Notes: An introduction to a chaotic inventory of my changing self.

Michael Farmer
Proof of Life
Published in
4 min readMar 7, 2021

For much of my life, I’ve been obsessed with the impermanence that pervades human life. As a child I was terrified of the things we forget, the things we let go of consciously and unconsciously. I remember once asking my parents if they were still friends with the people they went to elementary school with, and they both answered “I barely remember the name of my school”. They said that they both kept in touch with 1–2 friends they knew from before they were 18. To a 7 year old, they were basically telling me that everything I knew to be life, everything that composed my world, would one day vanish as if it had never happened. Who I was would soon evaporate into the future and I would forget where I had been, what it had felt like to be who I was.

With every subsequent step forward in time, versions of my past self disappeared. And though the reverberations of those former selves still echo throughout every new iteration of myself, more and more of them are replaced by all together new experiences, thoughts, and feelings. By the time we reach adulthood, we are left with so little of what we once were, we shed so much of the people, places, and experiences that were once our whole lives. I’ve always felt unsettled by this unshakable fact of life.
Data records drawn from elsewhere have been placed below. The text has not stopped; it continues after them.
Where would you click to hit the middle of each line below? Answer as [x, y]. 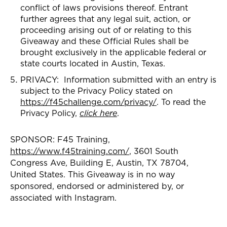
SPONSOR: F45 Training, [60, 139]
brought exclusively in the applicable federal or [113, 52]
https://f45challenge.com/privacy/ [88, 102]
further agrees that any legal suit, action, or [105, 18]
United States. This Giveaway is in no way [92, 174]
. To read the [181, 102]
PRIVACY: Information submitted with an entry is [118, 79]
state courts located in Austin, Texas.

As a result of my fear of the transient nature of life, I began cataloguing my thoughts, ideas, and experiences. I collected the tickets to every sporting event I attended, held onto the doodles I drew on the edges of my homework, and even stored away clothes that no longer fit me as keepsakes that I didn’t want to part with. However, the notes app on my phone has been the primary place where I’ve fought my uphill battle against impermanence.

I got my first phone in 7th grade, when I was about 13 years old. After quickly discovering the notes app, my phone functioned as a digital notepad that I carried with me nearly everywhere I went. I got in the habit of writing down any and every passing thought, no matter how trivial or half-baked. After some time, I began organizing these stream of consciousness musings into increasingly specific sections: there was the note for songs I wanted to learn on bass, quotes I’d read in books, ideas for movies, my favorite abandoned buildings in the area, words that I don’t like the sound of, various to-do lists, and many, many others. Being able to neatly categorize my thoughts like this offered me a sense of control over a world that felt increasingly chaotic and uncontrollable. I was fascinated by the idea of trying to take my incoherent reality and force it into a format that made it somewhat more intelligible.
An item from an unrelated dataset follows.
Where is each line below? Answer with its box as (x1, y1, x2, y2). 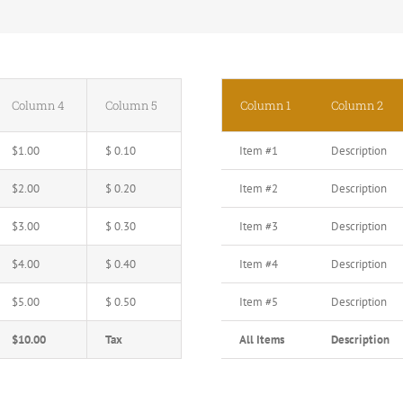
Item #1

Some of the notes are very personal, others are basically jokes. There are a few that I consider “finished” and others that are in a constant state of growing, evolving, and expanding. Although many notes have been “out of use” for years, the total tally, as of March 4th, 2021, is 239. Every single one is valuable — to some degree — to me. Some serve as a way of holding onto memories I don’t want to forget, others as irrefutable evidence that I once existed, and many are simply my attempts at making sense out of what’s going on inside and outside of my brain.

I think the content of these notes could explain the totality of my being more clearly than even the people closest to me. Hell, it could probably tell you more about my self than I could. I forget a lot of what has happened to me in life, be it through subconscious suppression, a naturally spotty memory, or various concussions and blunt trauma to the head. Conversely, the notes don’t forget anything, they are perfectly preserved the moment they are typed.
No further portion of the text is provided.